Patrice Jean rappelle « qu’un système politique est d’autant plus estimable qu’il respecte les solitudes, d’autant plus haïssable qu’il consacre les rassemblements. La civilisation la plus douce protège les solitaires de la foule, promeut l’inutile comme le souverain bien. » L’auteur nous offre un récit au souffle romanesque puissant où les personnages, comme chez Houellebecq, sont des anti-héros au relief paradoxal, qui se meuvent dans la grisaille post-moderne, offrant la possibilité du sursaut (du salut ?) à ceux qui, comme le critique littéraire lucide, affirment : « Cher Clément, ne me prenez pas pour un naïf, je dissimule, je ne dis jamais ce que je pense, sauf lorsque je rencontre un esprit libre, ce qui est rare… à ce propos, avez-vous remarqué qu’on se moque à n’en plus finir de cette expression " C’était mieux avant. ", supposant de ce fait que le " C’est mieux aujourd’hui. " n’est en rien ridicule.
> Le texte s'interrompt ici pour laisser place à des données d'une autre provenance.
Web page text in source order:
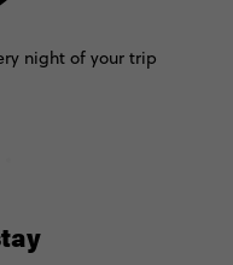
night of your trip
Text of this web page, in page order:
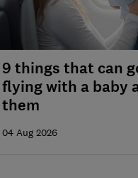
9 things that can
flying with a baby
them
04 Aug 2026
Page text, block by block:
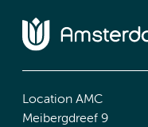
Location AMC
Meibergdreef 9
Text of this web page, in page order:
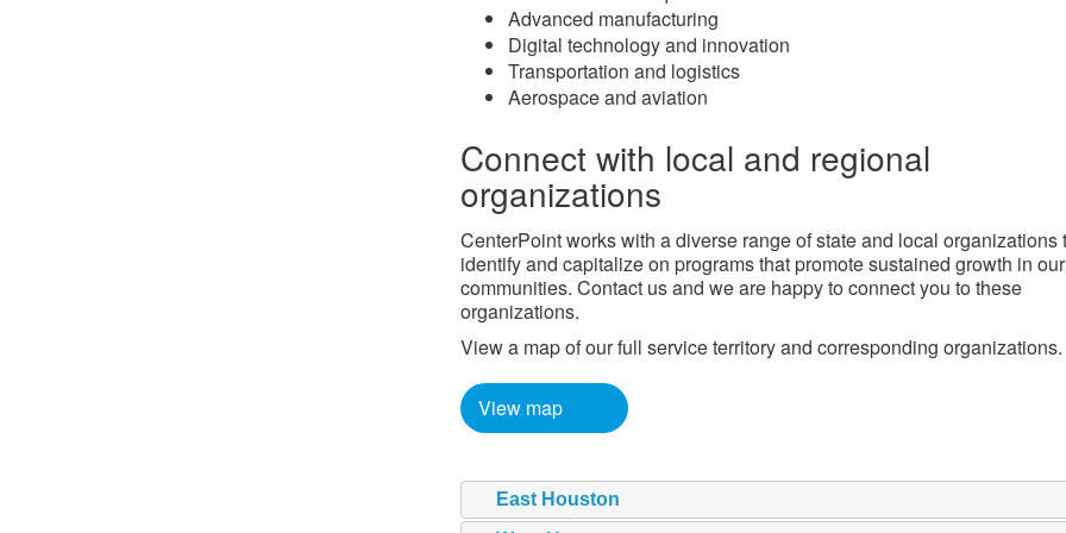
Advanced manufacturing
Digital technology and innovation
Transportation and logistics
Aerospace and aviation
Connect with local and regional
organizations
CenterPoint works with a diverse range of state and local organizations
identify and capitalize on programs that promote sustained growth in our
communities. Contact us and we are happy to connect you to these
organizations.
View a map of our full service territory and corresponding organizations.
View map
East Houston
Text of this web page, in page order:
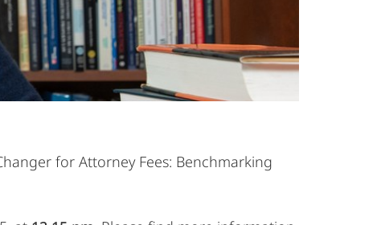
for Attorney Fees: Benchmarking
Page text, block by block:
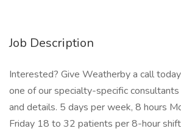
Job Description
Interested? Give Weatherby a call
one of our specialty-specific
and details. 5 days per week, 8 hours
Friday 18 to 32 patients per 8-hour
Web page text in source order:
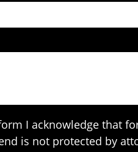
I acknowledge that
is not protected by
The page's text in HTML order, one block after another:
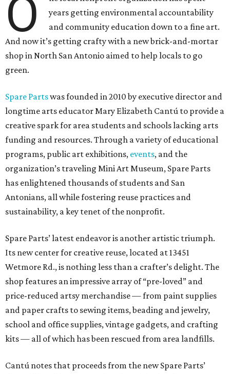
O
years getting environmental accountability
and community education down to a fine art.
And now it’s getting crafty with a new brick-and-mortar
shop in North San Antonio aimed to help locals to go
green.
Spare Partswas founded in 2010 by executive director and
longtime arts educator Mary Elizabeth Cantú to provide a
creative spark for area students and schools lacking arts
funding and resources. Through a variety of educational
programs, public art exhibitions, events, and the
organization’s traveling Mini Art Museum, Spare Parts
has enlightened thousands of students and San
Antonians, all while fostering reuse practices and
sustainability, a key tenet of the nonprofit.
Spare Parts’ latest endeavor is another artistic triumph.
Its new center for creative reuse, located at 13451
Wetmore Rd., is nothing less than a crafter’s delight. The
shop features an impressive array of “pre-loved” and
price-reduced artsy merchandise — from paint supplies
and paper crafts to sewing items, beading and jewelry,
school and office supplies, vintage gadgets, and crafting
kits — all of which has been rescued from area landfills.
Cantú notes that proceeds from the new Spare Parts’
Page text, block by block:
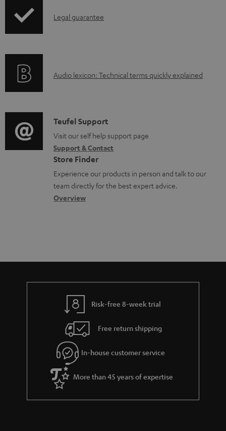
a
b
d
o
c
u
m
e
n
I
r
t
i
o
n
a
b
t
r
a
n
t
Legal guarantee
A
i
o
g
l
o
s
Audio lexicon: Technical terms quickly explained
C
o
n
t
a
c
t
Teufel Support
Visit our self help support page
Support & Contact
Store Finder
Experience our products in person and talk to our
team directly for the best expert advice.
Overview
Risk-free 8-week trial
Free return shipping
In-house customer service
More than 45 years of expertise
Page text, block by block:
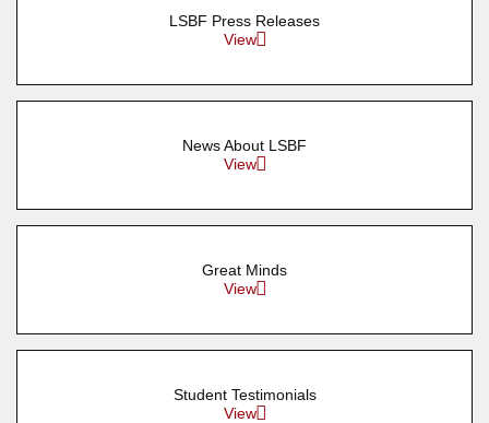
LSBF Press Releases
View
News About LSBF
View
Great Minds
View
Student Testimonials
View
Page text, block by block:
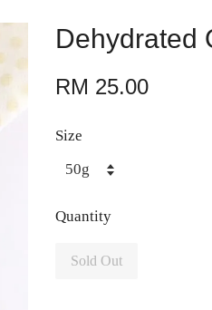
Dehydrated
RM 25.00
Size
Quantity
Sold Out
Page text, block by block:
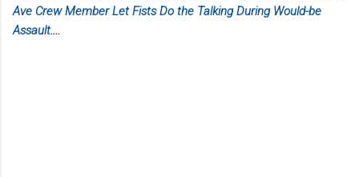
Ave Crew Member Let Fists Do the Talking During Would-be
Assault....
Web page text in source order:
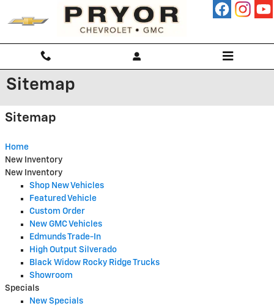
Skip to main content
Sitemap
Sitemap
Home
New Inventory
New Inventory
Shop New Vehicles
Featured Vehicle
Custom Order
New GMC Vehicles
Edmunds Trade-In
High Output Silverado
Black Widow Rocky Ridge Trucks
Showroom
Specials
New Specials
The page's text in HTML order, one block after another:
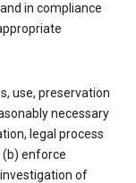
in compliance
use, preservation
necessary
legal process
enforce
of
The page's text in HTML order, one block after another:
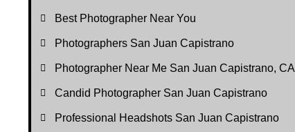
Best Photographer Near You
Photographers San Juan Capistrano
Photographer Near Me San Juan Capistrano, CA
Candid Photographer San Juan Capistrano
Professional Headshots San Juan Capistrano
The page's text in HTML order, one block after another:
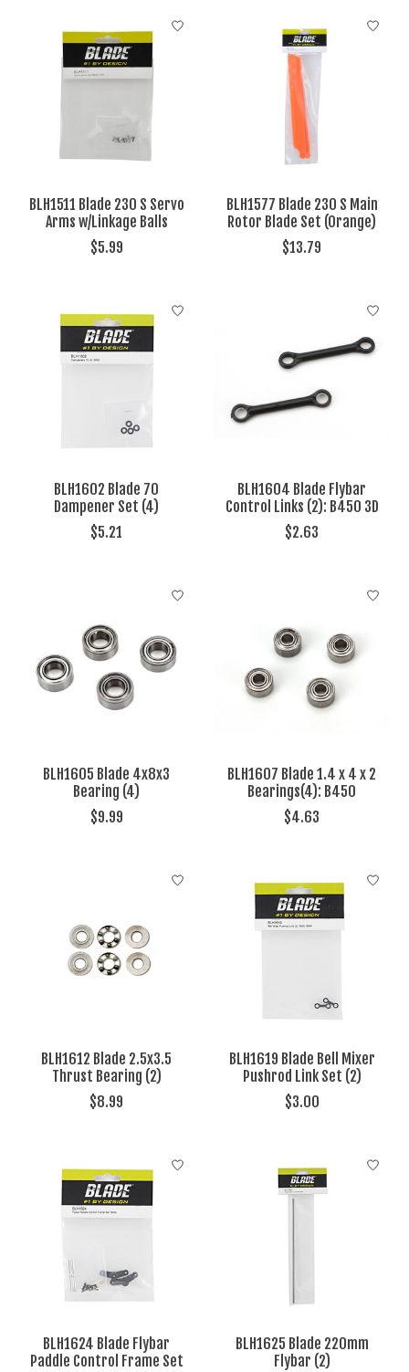
BLH1511 Blade 230 S Servo
Arms w/Linkage Balls
$5.99
BLH1577 Blade 230 S Main
Rotor Blade Set (Orange)
$13.79
BLH1602 Blade 70
Dampener Set (4)
$5.21
BLH1604 Blade Flybar
Control Links (2): B450 3D
$2.63
BLH1605 Blade 4x8x3
Bearing (4)
$9.99
BLH1607 Blade 1.4 x 4 x 2
Bearings(4): B450
$4.63
BLH1612 Blade 2.5x3.5
Thrust Bearing (2)
$8.99
BLH1619 Blade Bell Mixer
Pushrod Link Set (2)
$3.00
BLH1624 Blade Flybar
Paddle Control Frame Set
BLH1625 Blade 220mm
Flybar (2)
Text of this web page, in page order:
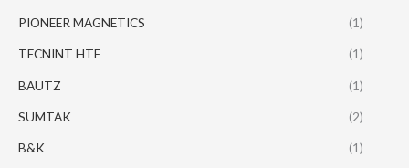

L’époque s’adore et n’en peut plus de se voir si belle en son miroir. Ma seule consolation, c’est qu’elle passera, et dans mille ans, s’il reste encore des ans, on l’étudiera avec effroi…Rappelez-vous Caligula intronisant son cheval sénateur, eh bien, un rappeur conférencier à Normale Sup, ça ne vous fait pas le même effet ? » Dans un « monde qui appartient aux pignoufs et aux sophistes », la leçon dispensée ici est qu’il faut jouer le jeu par obligation, s’inscrire dans la fausseté et le mensonge, pour sauver l’essentiel : le trésor intérieur que nul ne ravit. La morale qui domine la leçon? Rester libre, farouchement libre, quoiqu’il arrive, car ce monde n’est pas éternel.